From the ancient times trials, tribulations and tragedies of human diseases have forced those in the spiritual trade to turn their reflective, intuitive, praying and meditative faculties into the mysterious cosmogensis of malfunctioning in the human mind, body or spirit. Slogging hard against these holdups, medicinal and healing techniques have grown in parallel with our belief systems.
Be it the patients being cared in Greek temples, Egyptian priest-physicists doing doctoring or other traditional healing methods prevalent in ancient civilizations, now even the scientific community has come to believe that a religioner can find himself equipped enough to concentrate some synergetic component of the unknown infinite on the disharmonic part to start positive stimulation in the patient’s immune system.
It doesn’t matter that Hippocrates doctored a coup by extracting a curing element which we can see at the operational level unlike the religious dosage. Still, till now faith healing has remained an important aide to the struggling primary health network in the countryside. Here the mundane world of pleasures, pains, testing trials, rewards and losses has still enough lacunae to knock the disbelieving reason’s Mickey out of the commoner’s conscience and turn him a believer in the operatic prowess of paranormal forces.

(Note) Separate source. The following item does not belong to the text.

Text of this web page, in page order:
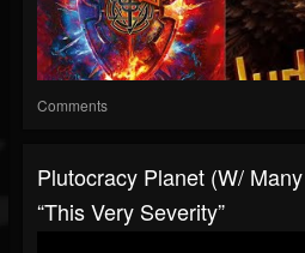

The witchcraft performed to cure Bhagte’s sister-in-law hadn’t worked. The poor little beautiful flower was still sulking under the clutches of a defragrant fate. One more miscarriage had occurred. Bhagte’s mother, ever weeping for their emaciated and ragged fate, personally pleaded before the exorcist to dispel the edaciously dejuicifying black-bee from their flower. The Sadhu thus paid a visit to the devotee’s house.
Masking a transcendental equanimity of mind over his face, the exorcist sat there silent as if mustering up some energy for the contrived melodrama to follow. Like a jigsaw puzzle the young woman with a symmetrically round pink-red face sat cowering before his fearsomely bulging figure. Tremulous timbre of fear was surfacing with a dead-whiteness over her feminine face. In nervous agitation her fingers started playing with the cheap beads of her necklace. Her coarse headcloth hooded over her face allowing only a glimpse of her beautifully cut pair of lips and the dimpled chin.
“When did the bitch spoke last time?” the exorcist’s unemotional, abnormal hate for the prey baulked.
The tone carried rumbustious riot of awe through the young woman’s soft body. To muster up some courage she clutched at her mangalsutra. Draped in the nine-yards of cheap, pink cotton sari she further shrank into its protective folds.
“No maharajji, it hasn’t spoken since that last holy ritual of yours,” her mother-in-law, adjusting her breasts inside the large, closely-fitting upper garment, cackled a pleading with a strangely suffering introversion.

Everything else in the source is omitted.